• PROBLEM REQUIREMENTS
Across the records below, how many lines include the word "labzero"? State only the number.

Records from a dataset:
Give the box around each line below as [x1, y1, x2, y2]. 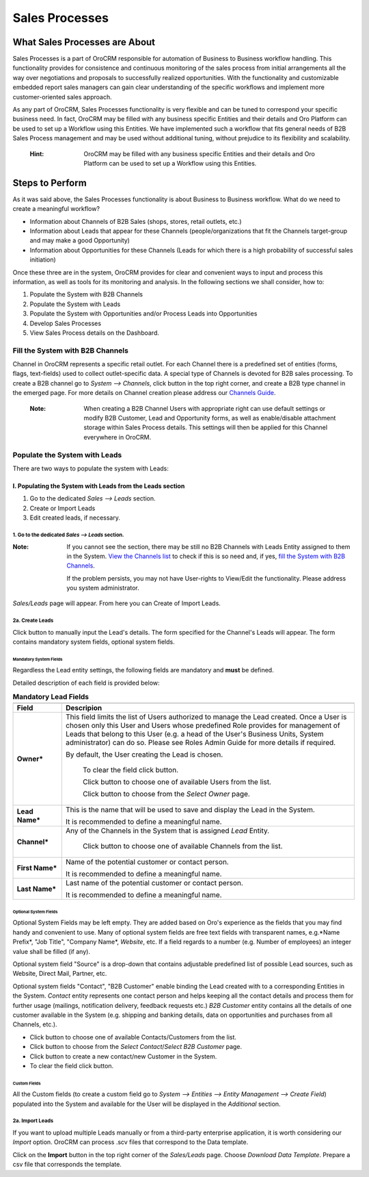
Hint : [29, 149, 44, 157]
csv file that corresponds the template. [12, 1161, 122, 1169]
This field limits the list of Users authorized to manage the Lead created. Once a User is [65, 712, 347, 722]
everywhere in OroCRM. [83, 433, 152, 441]
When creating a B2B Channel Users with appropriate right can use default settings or [83, 404, 326, 412]
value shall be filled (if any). [12, 947, 90, 955]
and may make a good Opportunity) [29, 236, 130, 244]
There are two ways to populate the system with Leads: [12, 464, 169, 472]
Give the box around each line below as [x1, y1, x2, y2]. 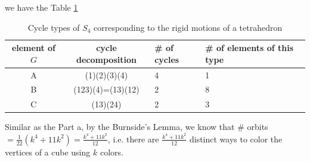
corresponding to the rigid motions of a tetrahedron [94, 21, 283, 33]
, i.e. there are [107, 132, 159, 145]
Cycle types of [27, 21, 80, 33]
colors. [100, 145, 123, 158]
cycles [154, 53, 179, 65]
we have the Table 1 [5, 1, 78, 13]
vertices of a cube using [5, 145, 91, 158]
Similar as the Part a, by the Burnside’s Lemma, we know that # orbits [5, 120, 268, 133]
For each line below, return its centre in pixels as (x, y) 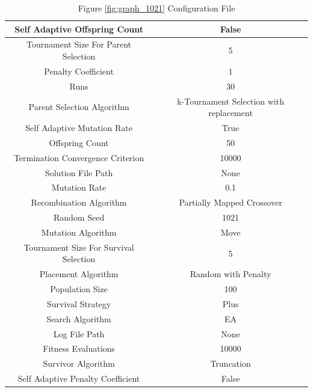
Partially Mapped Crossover (231, 202)
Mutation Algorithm (79, 232)
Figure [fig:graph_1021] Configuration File (156, 8)
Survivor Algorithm (79, 363)
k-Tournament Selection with (231, 101)
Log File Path (79, 333)
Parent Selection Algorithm (79, 107)
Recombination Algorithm (79, 202)
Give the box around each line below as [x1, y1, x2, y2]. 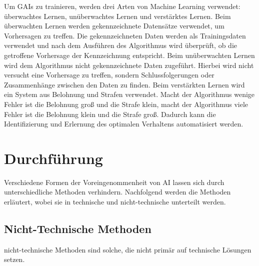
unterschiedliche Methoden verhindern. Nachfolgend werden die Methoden [4, 186, 231, 197]
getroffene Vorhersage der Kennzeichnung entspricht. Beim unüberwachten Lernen [4, 49, 255, 60]
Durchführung [4, 147, 103, 168]
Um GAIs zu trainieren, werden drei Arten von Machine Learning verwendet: [4, 1, 240, 11]
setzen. [4, 254, 25, 264]
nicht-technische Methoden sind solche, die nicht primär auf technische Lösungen [4, 244, 251, 254]
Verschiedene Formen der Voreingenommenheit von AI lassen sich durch [4, 176, 224, 187]
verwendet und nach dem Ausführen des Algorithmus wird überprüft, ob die [4, 40, 237, 50]
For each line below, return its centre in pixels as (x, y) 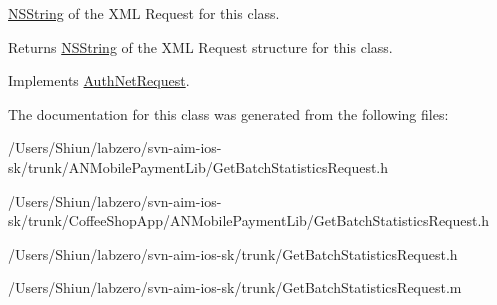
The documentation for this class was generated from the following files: (228, 113)
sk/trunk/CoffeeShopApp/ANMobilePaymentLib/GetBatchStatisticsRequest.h (249, 220)
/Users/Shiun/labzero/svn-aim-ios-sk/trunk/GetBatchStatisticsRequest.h (233, 253)
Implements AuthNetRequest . (99, 80)
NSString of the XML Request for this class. (144, 13)
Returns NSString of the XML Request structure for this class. (200, 46)
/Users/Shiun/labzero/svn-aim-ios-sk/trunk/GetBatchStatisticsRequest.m (235, 287)
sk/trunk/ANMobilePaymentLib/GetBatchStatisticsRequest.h (198, 166)
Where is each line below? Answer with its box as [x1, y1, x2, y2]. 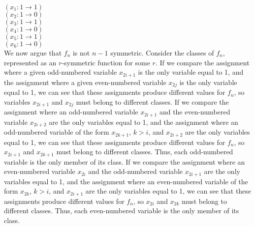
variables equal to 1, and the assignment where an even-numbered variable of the [4, 176, 248, 186]
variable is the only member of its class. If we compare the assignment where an [4, 156, 245, 167]
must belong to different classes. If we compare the [76, 96, 229, 107]
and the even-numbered [159, 107, 230, 117]
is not [72, 48, 90, 57]
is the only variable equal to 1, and [138, 67, 244, 77]
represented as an [4, 57, 57, 67]
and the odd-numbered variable [88, 166, 183, 176]
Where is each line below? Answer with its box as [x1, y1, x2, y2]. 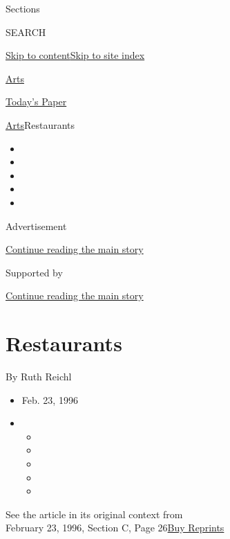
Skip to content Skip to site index [6, 48, 145, 62]
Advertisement [6, 218, 67, 233]
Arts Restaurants [6, 117, 75, 132]
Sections [6, 1, 40, 15]
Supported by [6, 265, 63, 279]
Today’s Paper [6, 94, 67, 109]
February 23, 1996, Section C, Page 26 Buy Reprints [6, 520, 224, 535]
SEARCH [6, 24, 46, 39]
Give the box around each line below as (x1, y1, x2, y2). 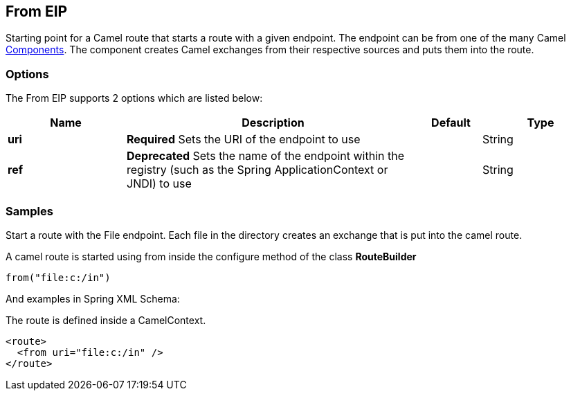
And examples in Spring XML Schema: (6, 292, 180, 305)
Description (242, 116, 305, 130)
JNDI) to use (127, 177, 192, 191)
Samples (6, 204, 53, 218)
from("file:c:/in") (6, 271, 111, 283)
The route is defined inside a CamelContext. (6, 314, 206, 326)
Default (431, 116, 471, 130)
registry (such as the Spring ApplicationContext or (127, 163, 388, 177)
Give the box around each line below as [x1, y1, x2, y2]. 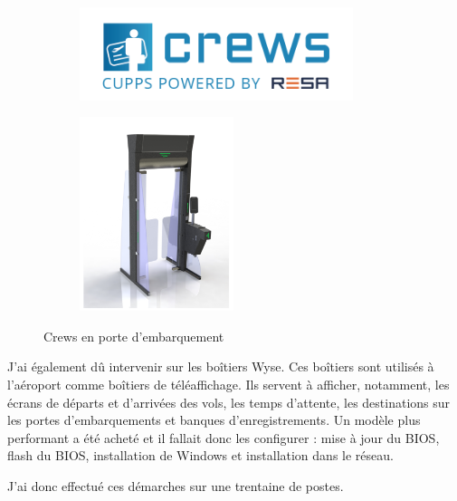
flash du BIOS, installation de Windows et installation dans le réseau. [7, 446, 394, 465]
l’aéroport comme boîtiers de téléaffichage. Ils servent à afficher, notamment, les [7, 374, 450, 393]
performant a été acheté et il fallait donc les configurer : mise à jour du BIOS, [7, 428, 440, 447]
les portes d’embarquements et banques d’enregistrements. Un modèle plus [7, 410, 421, 429]
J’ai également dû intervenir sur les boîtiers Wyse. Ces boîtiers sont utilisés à [7, 357, 434, 376]
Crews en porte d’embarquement [43, 326, 224, 345]
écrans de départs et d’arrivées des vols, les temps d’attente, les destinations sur [7, 392, 451, 411]
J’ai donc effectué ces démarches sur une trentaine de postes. [7, 476, 344, 495]
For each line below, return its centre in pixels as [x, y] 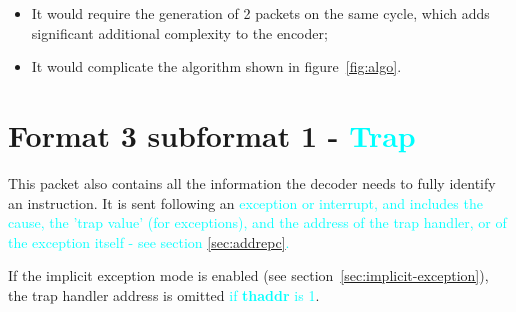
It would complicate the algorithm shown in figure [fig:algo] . [216, 66]
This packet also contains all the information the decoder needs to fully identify [252, 182]
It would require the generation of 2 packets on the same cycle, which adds [260, 13]
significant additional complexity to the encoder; [179, 32]
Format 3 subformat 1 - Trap [212, 134]
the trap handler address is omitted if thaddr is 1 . [164, 294]
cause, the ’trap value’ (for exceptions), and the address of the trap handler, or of [257, 222]
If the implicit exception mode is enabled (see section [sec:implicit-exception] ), [248, 275]
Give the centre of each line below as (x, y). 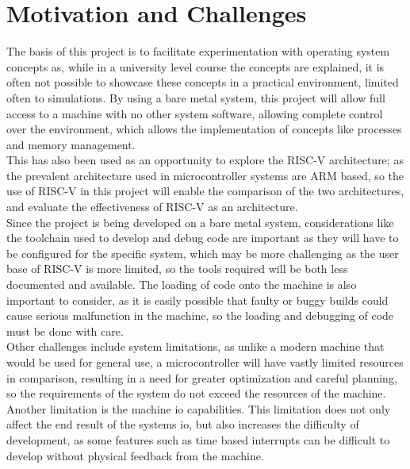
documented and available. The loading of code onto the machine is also (182, 284)
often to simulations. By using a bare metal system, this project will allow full (196, 97)
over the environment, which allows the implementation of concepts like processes (204, 129)
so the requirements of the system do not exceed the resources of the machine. (196, 393)
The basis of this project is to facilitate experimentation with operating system (198, 51)
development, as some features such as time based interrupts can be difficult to (198, 439)
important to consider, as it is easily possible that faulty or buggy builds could (197, 300)
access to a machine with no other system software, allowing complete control (195, 113)

• RESPONSE AREA
2